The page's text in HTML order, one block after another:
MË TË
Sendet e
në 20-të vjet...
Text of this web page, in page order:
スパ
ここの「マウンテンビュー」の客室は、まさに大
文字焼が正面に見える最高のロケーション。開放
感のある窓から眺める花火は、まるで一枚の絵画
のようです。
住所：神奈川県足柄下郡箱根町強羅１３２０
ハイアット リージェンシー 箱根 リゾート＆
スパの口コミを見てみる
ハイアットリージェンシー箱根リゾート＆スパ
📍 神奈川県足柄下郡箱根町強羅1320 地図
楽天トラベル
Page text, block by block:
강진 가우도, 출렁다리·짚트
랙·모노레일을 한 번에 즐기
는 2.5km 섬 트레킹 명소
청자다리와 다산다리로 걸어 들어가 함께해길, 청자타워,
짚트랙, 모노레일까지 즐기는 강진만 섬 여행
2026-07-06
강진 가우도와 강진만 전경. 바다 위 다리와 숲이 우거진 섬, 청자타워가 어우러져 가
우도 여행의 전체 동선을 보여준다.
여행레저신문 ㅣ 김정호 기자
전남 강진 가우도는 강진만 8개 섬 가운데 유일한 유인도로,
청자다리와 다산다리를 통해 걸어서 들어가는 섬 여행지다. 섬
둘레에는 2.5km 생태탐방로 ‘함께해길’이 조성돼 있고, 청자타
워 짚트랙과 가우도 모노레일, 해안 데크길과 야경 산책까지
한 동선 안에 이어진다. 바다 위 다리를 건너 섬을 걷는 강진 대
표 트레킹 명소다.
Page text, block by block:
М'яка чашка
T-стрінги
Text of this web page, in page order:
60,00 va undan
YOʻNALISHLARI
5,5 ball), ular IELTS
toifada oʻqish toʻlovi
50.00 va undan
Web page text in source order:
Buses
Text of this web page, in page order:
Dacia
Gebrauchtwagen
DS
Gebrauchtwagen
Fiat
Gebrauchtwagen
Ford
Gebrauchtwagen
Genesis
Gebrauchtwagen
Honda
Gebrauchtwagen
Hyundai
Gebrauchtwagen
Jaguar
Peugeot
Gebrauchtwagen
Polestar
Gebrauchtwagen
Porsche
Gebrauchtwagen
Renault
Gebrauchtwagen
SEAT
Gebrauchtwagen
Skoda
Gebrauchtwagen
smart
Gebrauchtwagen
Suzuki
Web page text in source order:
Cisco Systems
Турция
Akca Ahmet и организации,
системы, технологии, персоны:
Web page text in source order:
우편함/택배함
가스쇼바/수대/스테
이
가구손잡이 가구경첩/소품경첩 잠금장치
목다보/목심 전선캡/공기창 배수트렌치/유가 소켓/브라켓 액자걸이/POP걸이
········
# [Work item]
What are the lines of the data above that include the string "청자다리와"? Copy them.

# [Reply to the task]
청자다리와 다산다리로 걸어 들어가 함께해길, 청자타워,
청자다리와 다산다리를 통해 걸어서 들어가는 섬 여행지다. 섬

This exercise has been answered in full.